On Mon, Apr 22, 2024 at 06:05:40PM +0800, Yang Yang wrote:
> __send_empty_flush() sends empty flush bios to every target in the
> dm_table. However, if the num_targets exceeds the number of block
> devices in the dm_table's device list, it could lead to multiple
> invocations of __send_duplicate_bios() for the same block device.
> Typically, a single thread sending numerous empty flush bios to one
> block device is redundant, as these bios are likely to be merged by the
> flush state machine.

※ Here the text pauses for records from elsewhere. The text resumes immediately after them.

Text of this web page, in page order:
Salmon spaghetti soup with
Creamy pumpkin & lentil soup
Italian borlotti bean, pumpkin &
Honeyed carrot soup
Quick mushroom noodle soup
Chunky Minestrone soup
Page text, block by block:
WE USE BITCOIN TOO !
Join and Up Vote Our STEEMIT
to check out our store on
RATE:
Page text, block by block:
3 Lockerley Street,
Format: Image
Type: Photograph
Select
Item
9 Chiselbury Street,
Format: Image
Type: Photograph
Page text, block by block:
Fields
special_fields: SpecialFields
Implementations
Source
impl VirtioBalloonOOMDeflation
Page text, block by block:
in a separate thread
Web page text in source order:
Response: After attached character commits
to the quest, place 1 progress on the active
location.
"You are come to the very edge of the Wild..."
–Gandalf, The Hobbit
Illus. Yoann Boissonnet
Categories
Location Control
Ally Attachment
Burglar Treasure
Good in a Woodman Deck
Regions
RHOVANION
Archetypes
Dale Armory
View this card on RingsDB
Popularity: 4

In scenarios where num_targets significantly
> outweighs the number of block devices, such behavior may result in a
> noteworthy decrease in performance.
> 
> This issue can be reproduced using this command line:
>   for i in {0..1023}; do
>     echo $((8000*$i)) 8000 linear /dev/sda2 $((16384*$i))
>   done | dmsetup create example

Only _one_ dm_dev will be created for this example: /dev/sda2
So your bitmap is looking at a single bit.

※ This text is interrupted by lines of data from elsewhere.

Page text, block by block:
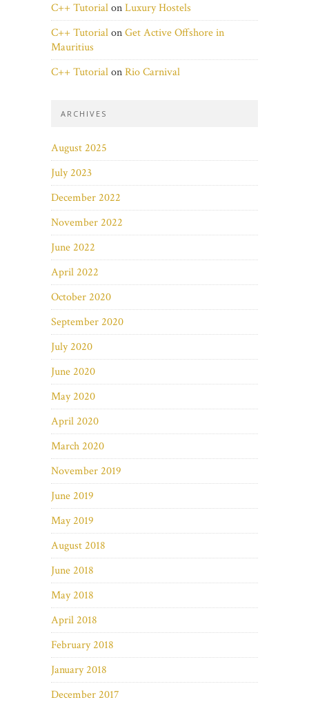
C++ TutorialonLuxury Hostels
C++ TutorialonGet Active Offshore in
Mauritius
C++ TutorialonRio Carnival
ARCHIVES
August 2025
July 2023
December 2022
November 2022
June 2022
April 2022
October 2020
September 2020
July 2020
June 2020
May 2020
April 2020
March 2020
November 2019
June 2019
May 2019
August 2018
June 2018
May 2018
April 2018
February 2018
January 2018
December 2017

> With this fix, a random write with fsync workload executed with the
> following fio command:
> 
>   fio --group_reporting --name=benchmark --filename=/dev/mapper/example \
>       --ioengine=sync --invalidate=1 --numjobs=16 --rw=randwrite \
>       --blocksize=4k --size=2G --time_based --runtime=30 --fdatasync=1
> 
> results in an increase from 857 KB/s to 30.8 MB/s of the write
> throughput (3580% increase).
> 
> Signed-off-by: Yang Yang <yang.yang@vivo.com>

I'm including my original fine-grained review comments inlined below
BUT, having wasted time reviewing this patch I'm left with the
conclusions:

1) this patch has serious issues.
2) it fixes an issue with a toy 'example' but ignores that not all
   targets are linear, each disparate target could have their own
   reason(s) for actually _needing_ the redundant flushes.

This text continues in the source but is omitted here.